You now what they say – if it walks like a duck, quacks like a duck and, moreover, smells like a duck . . . then it’s probably a chef.
That was certainly the case with me today. Last week, I was expecting a delivery of duck from our supplier, but it didn’t materialise. I had given up on it, presuming that Aspen House had now become too small a customer for them to worry about. Presumption is a dangerous thing and, to prove the point, a delivery turned up today. I don’t know if they were making up for lost ground or merely trying to compensate me for not turning up last week, or indeed anticipating my next order and getting it in while they could.
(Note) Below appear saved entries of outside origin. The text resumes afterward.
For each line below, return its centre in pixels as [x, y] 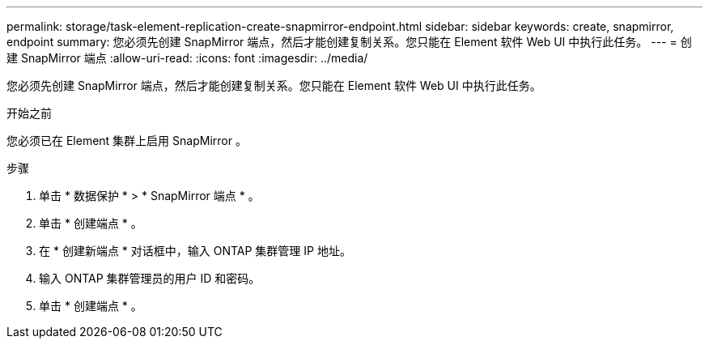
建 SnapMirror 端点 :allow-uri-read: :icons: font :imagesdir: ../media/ [187, 58]
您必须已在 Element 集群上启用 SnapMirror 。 [127, 141]
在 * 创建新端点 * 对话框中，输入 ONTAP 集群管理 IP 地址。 [195, 251]
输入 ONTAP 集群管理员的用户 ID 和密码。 [150, 278]
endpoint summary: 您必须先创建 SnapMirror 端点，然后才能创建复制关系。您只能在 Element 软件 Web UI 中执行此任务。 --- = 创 [349, 42]
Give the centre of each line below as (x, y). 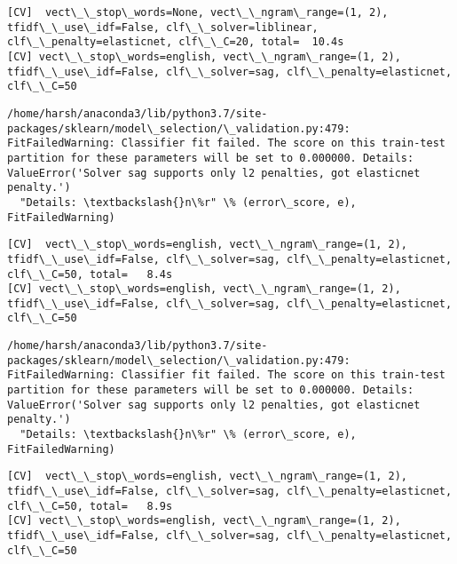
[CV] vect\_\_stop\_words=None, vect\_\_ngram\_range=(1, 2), (198, 12)
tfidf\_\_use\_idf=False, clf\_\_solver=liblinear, (163, 27)
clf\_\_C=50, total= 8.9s (90, 506)
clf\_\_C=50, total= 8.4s (90, 274)
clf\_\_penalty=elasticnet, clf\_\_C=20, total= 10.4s (176, 42)
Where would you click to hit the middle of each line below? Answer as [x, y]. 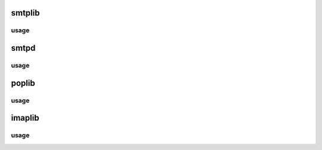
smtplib [25, 13]
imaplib [25, 118]
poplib [23, 83]
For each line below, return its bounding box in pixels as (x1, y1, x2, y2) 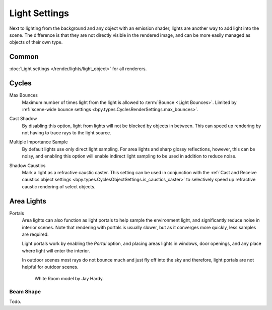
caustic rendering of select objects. (22, 183, 96, 189)
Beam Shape (9, 288, 41, 295)
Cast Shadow (9, 116, 37, 122)
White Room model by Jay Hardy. (34, 275, 104, 281)
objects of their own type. (9, 39, 63, 45)
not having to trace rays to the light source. (22, 130, 112, 136)
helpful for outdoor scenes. (22, 264, 79, 270)
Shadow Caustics (9, 162, 46, 169)
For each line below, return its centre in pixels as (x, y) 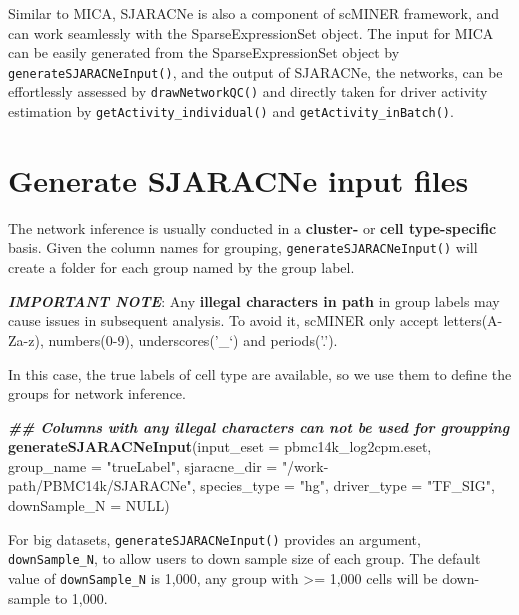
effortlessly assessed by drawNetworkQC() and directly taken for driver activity (248, 91)
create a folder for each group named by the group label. (181, 267)
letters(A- (473, 320)
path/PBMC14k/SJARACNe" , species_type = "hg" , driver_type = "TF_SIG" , (251, 485)
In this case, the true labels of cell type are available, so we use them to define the (260, 373)
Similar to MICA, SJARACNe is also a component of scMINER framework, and (254, 13)
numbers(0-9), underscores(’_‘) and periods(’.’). (193, 339)
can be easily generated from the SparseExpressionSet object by (204, 52)

Whatever the reason, our sunny delivery man materialised this morning clutching a large tray laden with a big bag of duck legs and a whole pile of carcases.
Last week, the idea was to prepare just a few confit duck legs to have in stock (bit of an Aspen House favourite). Nothing too onerous, or beyond the capacity of our domestic kitchen. For this I needed a couple of duck carcases to render down so that I could have some fat for the confit legs. But that was last week. I didn’t want them this week – especially on a day when our rotting kitchen windows were being replaced, and Simon the Builder was having to cut through the irregularities around the existing window frames with a disc cutter.
So what did I get? 24 duck legs and a dozen carcases. And nowhere to prepare them in a kitchen rapidly filling with brick dust. I had to rely on the accommodating nature of the Aged Ps next door, with Sally’s Mum kindly giving me the run of her kitchen so that I could work in a dust-free environment. Not being up to the speed of your average TV celebrity chef, it took me some time to strip the fat from the carcases, cut it up and render it down in a very big pot. Then there was the stock to make from what was left of the carcases, plus the legs and wings to salt and set aside for six hours.
I started cooking legs and wings around 6.00pm. With only a domestic oven and a couple of large trays, the whole thing has to be done in three batches at around 1½ – 2 hours each, with other little jobs in between, including making the stock in three batches because I do not have a pot big enough to take a dozen duck carcases at the same time. I finished some time after midnight, by which time I had 24 finished confit legs, 24 wings and other scraps of meat (enough to make a substantial pot of rillettes), about six pints of duck fat (for roast potatoes – mm, mmm) and about a gallon of good stock. Not a bad day’s work really. Except for the fact that, yes – I really did smell like a duck.